The Unique Manchin-Sinema Problem

  • The irony of these negotiations is that Manchin and Sinema often disagree with each other, making it very hard to appease both. Manchin is all for tax reform — up to a point, at least — when it comes to the wealthy and corporations. Sinema is not. Sinema is all for a carbon tax. Manchin is not. 
  • That being said, the non-Manchinema senators are equally sick of answering questions about the both of them, I can attest. 

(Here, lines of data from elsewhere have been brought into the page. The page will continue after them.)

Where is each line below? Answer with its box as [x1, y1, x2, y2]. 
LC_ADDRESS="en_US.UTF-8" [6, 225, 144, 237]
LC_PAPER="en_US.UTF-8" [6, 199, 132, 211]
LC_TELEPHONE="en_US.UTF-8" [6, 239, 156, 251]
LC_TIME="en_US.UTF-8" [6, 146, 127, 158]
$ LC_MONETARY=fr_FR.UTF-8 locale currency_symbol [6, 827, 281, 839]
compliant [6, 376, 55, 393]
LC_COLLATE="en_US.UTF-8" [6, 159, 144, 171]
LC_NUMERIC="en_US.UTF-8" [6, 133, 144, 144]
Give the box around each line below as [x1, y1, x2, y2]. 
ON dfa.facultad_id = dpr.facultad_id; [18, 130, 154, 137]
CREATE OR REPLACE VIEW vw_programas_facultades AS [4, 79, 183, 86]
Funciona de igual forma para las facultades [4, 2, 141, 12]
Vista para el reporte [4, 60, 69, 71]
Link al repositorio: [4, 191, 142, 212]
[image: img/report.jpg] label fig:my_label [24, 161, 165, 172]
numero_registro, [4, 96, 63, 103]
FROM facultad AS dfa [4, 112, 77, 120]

Where Things Stand: GOPer Tries To Cosplay As Jan 6 Committee Member

Let’s go back in time for a minute. Back when House Speaker Nancy Pelosi (D-CA) was putting together a panel of House members to participate in the Jan. 6 select committee to probe the insurrection, she rejected two of Minority Leader Kevin McCarthy’s (R-CA) panelist picks (the Jims) — Reps. Jim Jordan (R-OH) and Jim Banks (R-IN).

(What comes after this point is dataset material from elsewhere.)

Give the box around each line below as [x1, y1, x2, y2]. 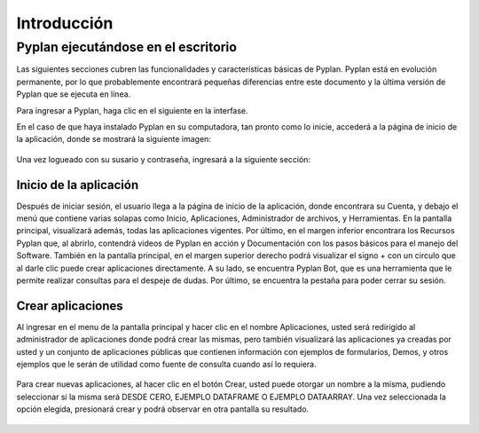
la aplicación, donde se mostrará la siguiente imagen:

The decision was rooted in her correct understanding that both of the Jims would use the committee’s probe of the Capitol attack as a platform for spewing the Big Lie and other Trumpy nonsense and conspiracy theories, thus likely derailing the serious work of the committee. Both Jims not only voted to overturn the election results on Jan. 6, but they also both signed onto a request out of Texas asking the Supreme Court to invalidate election results in Georgia, Michigan, Pennsylvania and Wisconsin.

In retaliation for Pelosi’s move against the Jims, McCarthy pulled all of his Republican picks from the panel, leaving only Reps. Liz Cheney (R-WY) and Adam Kinzinger (R-IL) as GOP members (who joined out of their own volition). Both have been highly critical of Trump for some time and have, at least thus far, taken their assignments very seriously, signing off on all of the committee’s subpoenas and publicly supporting each layer of the committee’s investigation. Cheney is the committee’s vice-chair.

But one of the Jims, Jim Banks, is apparently now trying to play dress up — pretending to be a member of the panel probing the insurrection.